In reading about Kimmage’s relationship with Irish journalist David Walsh—yes, that David Walsh—a different portrait of Walsh appears. Rather than the single-minded writer known for pursuing any rumor about Lance Armstrong, one sees a knowledgeable sports journalist mentoring a cyclist disillusioned with his sport because of his inability to get on board with doping. One can see how Walsh might have adopted Kimmage’s disillusionment as his own and how he may have grown outraged at those who victimized Kimmage for speaking the truth.

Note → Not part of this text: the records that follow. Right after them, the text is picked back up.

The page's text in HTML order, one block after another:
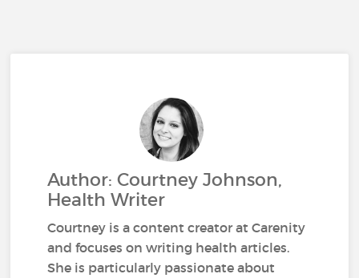
Author: Courtney Johnson,
Health Writer
Courtney is a content creator at Carenity
and focuses on writing health articles.
She is particularly passionate about
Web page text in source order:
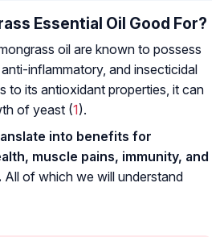
Essential Oil Good For?
oil are known to possess
inflammatory, and insecticidal
to its antioxidant properties, it can
of yeast (1).
into benefits for
muscle pains, immunity, and
All of which we will understand
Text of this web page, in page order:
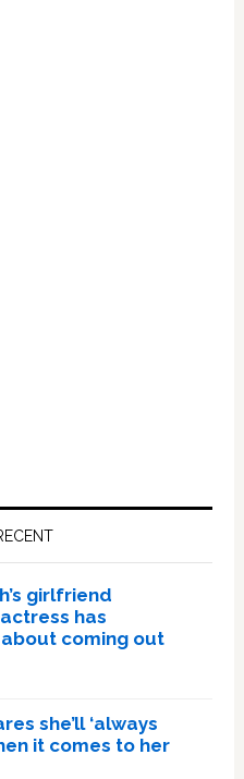
girlfriend
actress has
coming out
she’ll ‘always
it comes to her
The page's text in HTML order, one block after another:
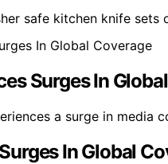
safe kitchen knife
Surges In
a surge in media
In Global
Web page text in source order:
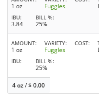
1 oz Fuggles
IBU
3.84
BILL %
25%
AMOUNT
1 oz
VARIETY
Fuggles
COST
IBU BILL %
25%
4 oz/$0.00
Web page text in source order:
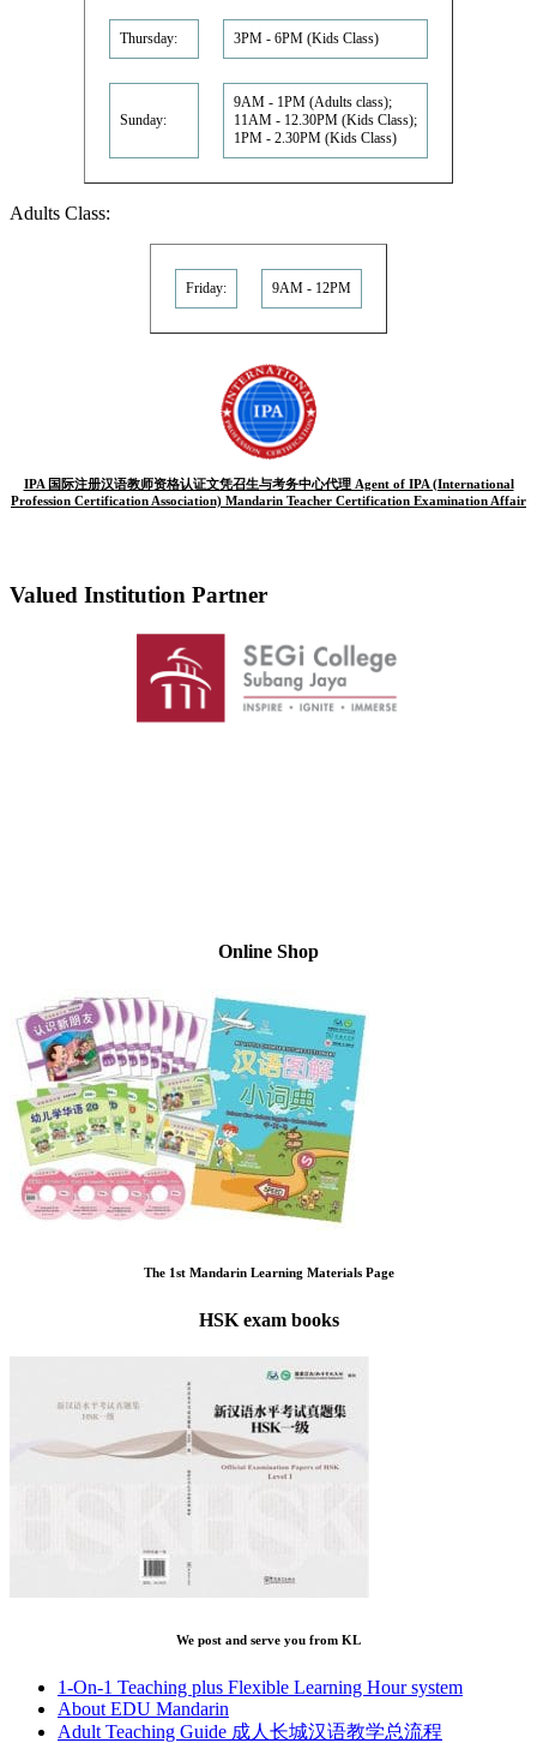
Thursday: 3PM - 6PM (Kids Class)
Sunday:
9AM - 1PM (Adults class);
11AM - 12.30PM (Kids Class);
1PM - 2.30PM (Kids Class)
Adults Class:
Friday: 9AM - 12PM
IPA 国际注册汉语教师资格认证文凭召生与考务中心代理 Agent of IPA (International
Profession Certification Association) Mandarin Teacher Certification Examination Affair
Valued Institution Partner
Online Shop
The 1st Mandarin Learning Materials Page
HSK exam books
We post and serve you from KL
1-On-1 Teaching plus Flexible Learning Hour system
About EDU Mandarin
Adult Teaching Guide 成人长城汉语教学总流程
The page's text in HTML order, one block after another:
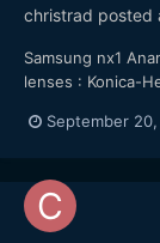
christrad posted
Samsung nx1
lenses : Konica-
September
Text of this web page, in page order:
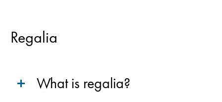
Regalia
What is regalia?
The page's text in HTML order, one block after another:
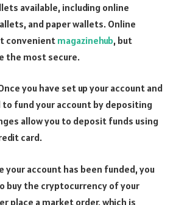
available, including online
and paper wallets. Online
convenient magazinehub, but
the most secure.
you have set up your account and
to fund your account by depositing
allow you to deposit funds using
card.
your account has been funded, you
buy the cryptocurrency of your
place a market order, which is
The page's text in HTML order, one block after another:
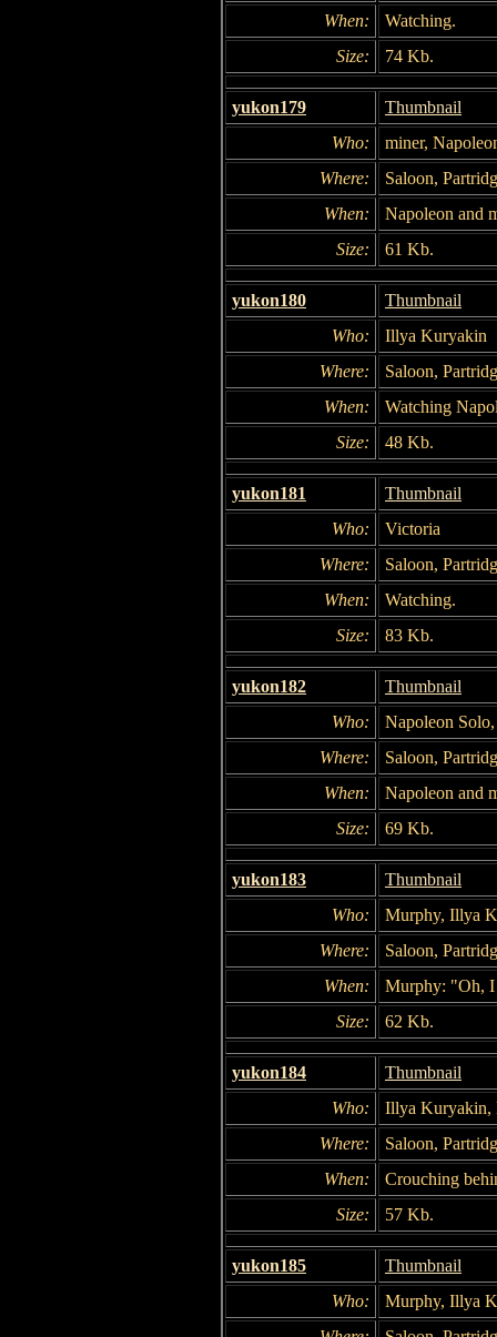
When:
Watching.
Size:
74 Kb.
yukon179
Thumbnail
Who:
miner,
Where:
Saloon,
When:
Napoleon and
Size:
61 Kb.
yukon180
Thumbnail
Who:
Illya Kuryakin
Where:
Saloon,
When:
Watching
Size:
48 Kb.
yukon181
Thumbnail
Who:
Victoria
Where:
Saloon,
When:
Watching.
Size:
83 Kb.
yukon182
Thumbnail
Who:
Napoleon
Where:
Saloon,
When:
Napoleon and
Size:
69 Kb.
yukon183
Thumbnail
Who:
Murphy, Illya
Where:
Saloon,
When:
Murphy: "Oh, I
Size:
62 Kb.
yukon184
Thumbnail
Who:
Illya Kuryakin,
Where:
Saloon,
When:
Crouching
Size:
57 Kb.
yukon185
Thumbnail
Who:
Murphy, Illya

The cautionary tale here isn’t that in pro cycling you will face drug use. No, the cautionary tale is that by ignoring the doping problem when it was relatively simple and unsophisticated, the UCI missed the opportunity to get on top of the problem before it entered the realm of systematic practice. No longer was it the game of the farm boys.

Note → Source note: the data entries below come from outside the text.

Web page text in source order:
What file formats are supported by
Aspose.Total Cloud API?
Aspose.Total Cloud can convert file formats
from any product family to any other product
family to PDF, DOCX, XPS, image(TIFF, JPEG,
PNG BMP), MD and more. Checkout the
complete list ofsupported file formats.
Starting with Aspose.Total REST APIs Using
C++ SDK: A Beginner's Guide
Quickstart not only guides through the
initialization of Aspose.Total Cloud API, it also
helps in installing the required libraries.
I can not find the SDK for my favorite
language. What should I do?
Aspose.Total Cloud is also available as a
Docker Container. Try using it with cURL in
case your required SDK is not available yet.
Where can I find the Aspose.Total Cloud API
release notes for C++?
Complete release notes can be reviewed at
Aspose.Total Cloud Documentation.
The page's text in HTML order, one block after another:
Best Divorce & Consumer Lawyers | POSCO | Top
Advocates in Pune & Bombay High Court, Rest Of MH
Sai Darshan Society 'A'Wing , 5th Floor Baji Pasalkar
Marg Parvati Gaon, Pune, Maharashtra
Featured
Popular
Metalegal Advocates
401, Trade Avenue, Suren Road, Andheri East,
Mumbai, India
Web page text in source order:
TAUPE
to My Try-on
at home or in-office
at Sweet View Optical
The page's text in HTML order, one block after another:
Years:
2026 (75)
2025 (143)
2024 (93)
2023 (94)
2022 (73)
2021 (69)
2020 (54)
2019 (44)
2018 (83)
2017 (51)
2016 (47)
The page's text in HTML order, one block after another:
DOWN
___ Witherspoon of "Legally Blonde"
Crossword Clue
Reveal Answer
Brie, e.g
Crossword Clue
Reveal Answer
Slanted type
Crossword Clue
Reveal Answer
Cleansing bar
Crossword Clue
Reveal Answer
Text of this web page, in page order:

Once doping became the province of doctors who introduced the athletes to the new drugs and team managers who instructed the doctors who peaked when, pro cyclists lost their dream. Kimmage’s story is not uncommon; on the contrary, his is the story of most cyclists of the modern era. It is the destruction of one cyclist's dignity after another.
Friday, February 22, 2008
Coercion
Astana’s exclusion from ASO events has resulted in an unsurprising backlash in opinion against ASO’s policies, or perhaps more accurately, it’s lack of them. It has also resulted in one rather surprising reaction. Levi Leipheimer’s www.letleviride.com is taking a novel approach to race selection: coercion.

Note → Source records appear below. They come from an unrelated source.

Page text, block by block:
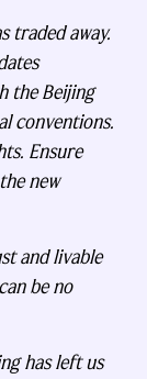
traded away.
the Beijing
conventions.
Ensure
new
and livable
be no
has left us
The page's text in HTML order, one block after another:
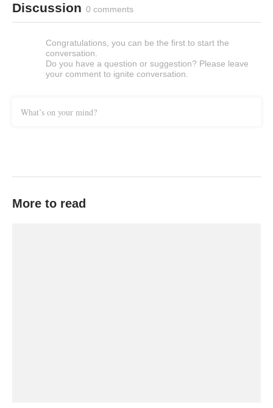
Discussion 0 comments
Congratulations, you can be the first to start the
conversation.
Do you have a question or suggestion? Please leave
your comment to ignite conversation.
What’s on your mind?
More to read
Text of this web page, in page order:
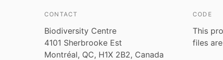
CONTACT
Biodiversity Centre
4101 Sherbrooke Est
Montréal, QC, H1X 2B2, Canada
CODE
This
files
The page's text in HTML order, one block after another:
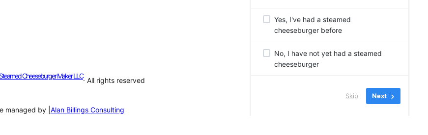
Steamed Cheeseburger Maker LLC
· All rights reserved
managed by | Alan Billings Consulting
Yes, I've had a steamed
cheeseburger before
No, I have not yet had a steamed
cheeseburger
Skip Next
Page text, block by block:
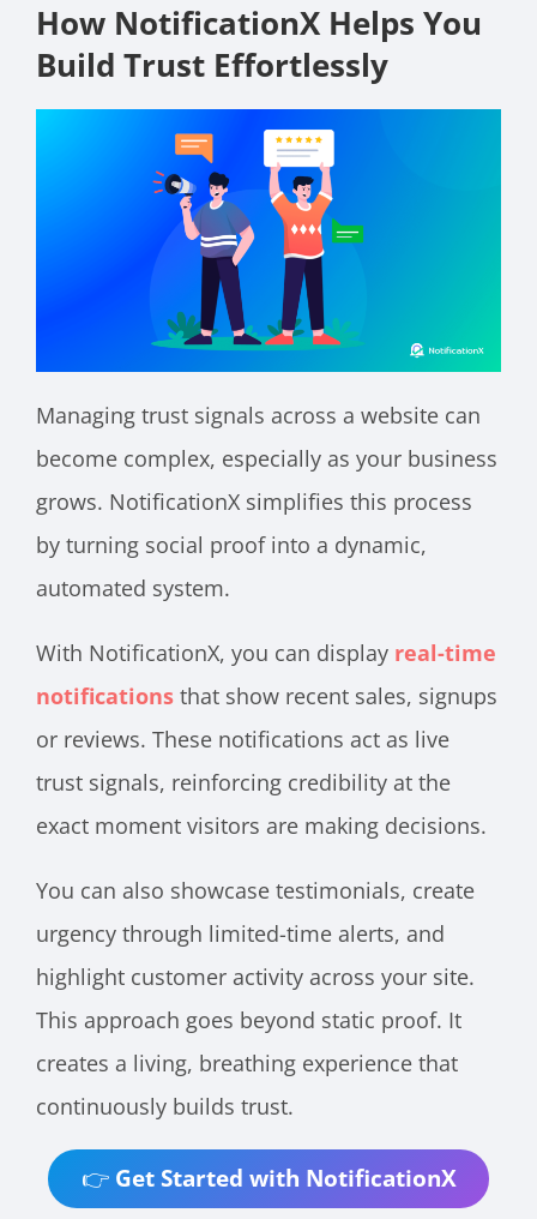
How NotificationX Helps You
Build Trust Effortlessly
Managing trust signals across a website can
become complex, especially as your business
grows. NotificationX simplifies this process
by turning social proof into a dynamic,
automated system.
With NotificationX, you can display real-time
notifications that show recent sales, signups
or reviews. These notifications act as live
trust signals, reinforcing credibility at the
exact moment visitors are making decisions.
You can also showcase testimonials, create
urgency through limited-time alerts, and
highlight customer activity across your site.
This approach goes beyond static proof. It
creates a living, breathing experience that
continuously builds trust.
👉 Get Started with NotificationX

Based on the theory that public support for the top American rider in the pro peloton can sway the organizers of the Tour de France into changing its team selections, Let Levi Ride supposes that support for one rider can overcome the disdain ASO feels for an entire team.
Coercion, of course, isn’t new to the pro peloton. David Walsh theorized that among dopers there are the draggers and the dragged. His need to find a culprit, a bad guy, on which to pin blame for the evil of doping is simpleminded. Not a single interview with a rider who has confessed to doping has ever turned up a bully who said, “Take this, or else.” However, many riders have copped to the belief that doping was so rampant that unless they took EPO, they would wind up unemployed.
It was this fear of unemployment that moved the majority of the peloton from occasional steroid, amphetamine and caffeine usage to rampant EPO use. The coercion riders felt was powerful enough to overcome the resistance of even some of the most ardently anti-drug cyclists.
Is it possible that Levi’s ploy could work? Could an outpouring of support from Americans for one American rider cause ASO—an organization pathologically opposed to further embarrassment—to rethink its exclusion of the architect of the last eight Tour de France victories? It doesn’t seem likely and any attempt to force the French hand seems likely to result in further outrage on the part of Tour organizers, let alone the French national psyche.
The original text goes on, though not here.